▶ _ACTION ITEM_
After locating the line that contains "outperformed Vietnamese and" in the records below, write out exactly that line and each line after it through the one that contains "compared to other", and nothing else.

(Records contained in a dataset)
Segment Open

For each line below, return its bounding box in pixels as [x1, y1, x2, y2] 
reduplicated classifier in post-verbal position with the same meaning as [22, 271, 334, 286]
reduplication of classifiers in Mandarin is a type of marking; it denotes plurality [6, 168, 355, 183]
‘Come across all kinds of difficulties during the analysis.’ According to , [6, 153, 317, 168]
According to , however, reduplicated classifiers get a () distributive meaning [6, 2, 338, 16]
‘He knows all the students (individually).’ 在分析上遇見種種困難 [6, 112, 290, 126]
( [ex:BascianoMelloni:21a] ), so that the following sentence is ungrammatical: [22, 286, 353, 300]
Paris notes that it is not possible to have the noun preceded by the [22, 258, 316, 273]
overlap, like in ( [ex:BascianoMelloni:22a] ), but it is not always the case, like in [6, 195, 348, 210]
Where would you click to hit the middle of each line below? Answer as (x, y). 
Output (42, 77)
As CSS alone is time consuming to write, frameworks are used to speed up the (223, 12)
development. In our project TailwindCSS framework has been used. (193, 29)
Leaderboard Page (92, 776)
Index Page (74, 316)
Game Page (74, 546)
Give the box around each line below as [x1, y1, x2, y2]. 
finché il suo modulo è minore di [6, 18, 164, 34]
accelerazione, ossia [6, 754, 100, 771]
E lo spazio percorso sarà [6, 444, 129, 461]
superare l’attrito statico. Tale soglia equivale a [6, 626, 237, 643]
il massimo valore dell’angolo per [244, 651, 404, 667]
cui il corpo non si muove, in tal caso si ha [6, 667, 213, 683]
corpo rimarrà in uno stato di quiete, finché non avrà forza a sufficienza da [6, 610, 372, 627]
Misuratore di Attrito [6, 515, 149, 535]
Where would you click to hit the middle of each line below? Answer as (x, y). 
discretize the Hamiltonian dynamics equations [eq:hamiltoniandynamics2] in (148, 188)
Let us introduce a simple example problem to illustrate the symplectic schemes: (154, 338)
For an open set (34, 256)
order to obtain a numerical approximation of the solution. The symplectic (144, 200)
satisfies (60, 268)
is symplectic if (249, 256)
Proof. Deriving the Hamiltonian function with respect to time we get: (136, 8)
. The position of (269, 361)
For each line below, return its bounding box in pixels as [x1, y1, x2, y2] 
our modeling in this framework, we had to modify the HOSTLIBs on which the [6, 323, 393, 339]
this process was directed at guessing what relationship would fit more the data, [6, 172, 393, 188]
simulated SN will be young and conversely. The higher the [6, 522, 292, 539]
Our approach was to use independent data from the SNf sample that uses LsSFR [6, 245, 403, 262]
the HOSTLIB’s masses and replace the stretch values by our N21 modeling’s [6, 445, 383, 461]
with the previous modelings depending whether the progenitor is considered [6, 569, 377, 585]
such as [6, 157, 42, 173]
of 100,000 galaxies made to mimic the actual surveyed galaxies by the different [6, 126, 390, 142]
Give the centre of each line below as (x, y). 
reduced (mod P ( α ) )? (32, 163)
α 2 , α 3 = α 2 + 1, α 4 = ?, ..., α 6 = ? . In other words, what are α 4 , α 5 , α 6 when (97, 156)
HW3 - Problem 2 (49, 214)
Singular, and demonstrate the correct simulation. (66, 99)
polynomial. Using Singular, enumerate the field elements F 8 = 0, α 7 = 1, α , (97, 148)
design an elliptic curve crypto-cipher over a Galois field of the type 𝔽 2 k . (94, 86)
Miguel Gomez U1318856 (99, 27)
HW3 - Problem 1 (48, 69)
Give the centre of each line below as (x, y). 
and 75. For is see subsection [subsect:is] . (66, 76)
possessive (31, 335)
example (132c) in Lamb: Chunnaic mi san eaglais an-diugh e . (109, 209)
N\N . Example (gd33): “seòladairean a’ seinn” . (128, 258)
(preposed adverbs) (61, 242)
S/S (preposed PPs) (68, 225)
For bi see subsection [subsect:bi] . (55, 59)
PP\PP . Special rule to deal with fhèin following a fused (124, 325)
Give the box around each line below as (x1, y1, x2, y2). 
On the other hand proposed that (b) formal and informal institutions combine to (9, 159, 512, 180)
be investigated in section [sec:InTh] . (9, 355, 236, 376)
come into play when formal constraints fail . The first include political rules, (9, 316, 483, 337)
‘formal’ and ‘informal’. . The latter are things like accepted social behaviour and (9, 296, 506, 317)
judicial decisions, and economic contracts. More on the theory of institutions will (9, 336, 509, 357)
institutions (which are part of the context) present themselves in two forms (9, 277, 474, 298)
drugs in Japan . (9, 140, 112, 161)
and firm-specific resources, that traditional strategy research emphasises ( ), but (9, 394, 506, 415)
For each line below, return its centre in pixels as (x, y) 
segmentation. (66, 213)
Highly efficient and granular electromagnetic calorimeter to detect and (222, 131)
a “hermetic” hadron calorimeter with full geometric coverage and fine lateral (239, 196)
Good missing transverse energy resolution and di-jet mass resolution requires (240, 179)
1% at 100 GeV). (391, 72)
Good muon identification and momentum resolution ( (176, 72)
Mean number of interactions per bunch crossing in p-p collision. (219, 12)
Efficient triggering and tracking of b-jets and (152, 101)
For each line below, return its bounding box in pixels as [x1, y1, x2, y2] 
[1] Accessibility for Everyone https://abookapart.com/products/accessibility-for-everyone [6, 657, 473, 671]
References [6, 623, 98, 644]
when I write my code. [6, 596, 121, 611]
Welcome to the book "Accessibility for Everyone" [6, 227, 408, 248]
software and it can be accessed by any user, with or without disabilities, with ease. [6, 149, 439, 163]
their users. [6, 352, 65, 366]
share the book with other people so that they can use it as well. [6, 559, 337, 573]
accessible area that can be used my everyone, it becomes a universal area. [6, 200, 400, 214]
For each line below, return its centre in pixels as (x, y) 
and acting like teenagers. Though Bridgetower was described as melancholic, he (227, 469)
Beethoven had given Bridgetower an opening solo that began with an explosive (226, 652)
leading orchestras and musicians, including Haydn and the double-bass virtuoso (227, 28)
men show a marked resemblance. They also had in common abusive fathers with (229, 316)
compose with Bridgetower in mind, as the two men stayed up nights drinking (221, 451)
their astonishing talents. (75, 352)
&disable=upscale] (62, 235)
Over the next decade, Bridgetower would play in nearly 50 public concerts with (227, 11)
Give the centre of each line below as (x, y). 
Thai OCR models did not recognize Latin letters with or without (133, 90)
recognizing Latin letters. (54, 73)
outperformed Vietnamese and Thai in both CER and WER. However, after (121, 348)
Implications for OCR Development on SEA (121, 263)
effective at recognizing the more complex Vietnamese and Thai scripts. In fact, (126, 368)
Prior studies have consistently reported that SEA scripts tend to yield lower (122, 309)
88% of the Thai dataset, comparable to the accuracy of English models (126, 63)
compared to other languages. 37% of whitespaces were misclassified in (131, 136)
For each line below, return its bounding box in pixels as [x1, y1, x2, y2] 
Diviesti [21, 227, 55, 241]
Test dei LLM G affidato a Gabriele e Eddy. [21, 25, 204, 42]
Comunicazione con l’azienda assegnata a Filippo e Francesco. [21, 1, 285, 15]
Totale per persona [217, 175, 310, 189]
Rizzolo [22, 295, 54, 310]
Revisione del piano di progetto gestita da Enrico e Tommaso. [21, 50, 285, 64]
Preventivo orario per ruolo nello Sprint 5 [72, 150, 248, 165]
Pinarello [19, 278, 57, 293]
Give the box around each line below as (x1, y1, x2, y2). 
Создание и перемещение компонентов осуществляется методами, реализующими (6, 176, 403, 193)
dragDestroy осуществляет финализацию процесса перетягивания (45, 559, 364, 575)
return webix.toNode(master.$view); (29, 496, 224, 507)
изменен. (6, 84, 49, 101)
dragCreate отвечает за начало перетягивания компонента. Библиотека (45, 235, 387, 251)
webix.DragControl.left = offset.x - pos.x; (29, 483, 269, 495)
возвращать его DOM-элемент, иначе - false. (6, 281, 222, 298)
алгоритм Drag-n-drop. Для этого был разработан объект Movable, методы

Segment Closed

▶ _TASK RESPONSE_
outperformed Vietnamese and Thai in both CER and WER. However, after (121, 348)
Implications for OCR Development on SEA (121, 263)
effective at recognizing the more complex Vietnamese and Thai scripts. In fact, (126, 368)
Prior studies have consistently reported that SEA scripts tend to yield lower (122, 309)
88% of the Thai dataset, comparable to the accuracy of English models (126, 63)
compared to other languages. 37% of whitespaces were misclassified in (131, 136)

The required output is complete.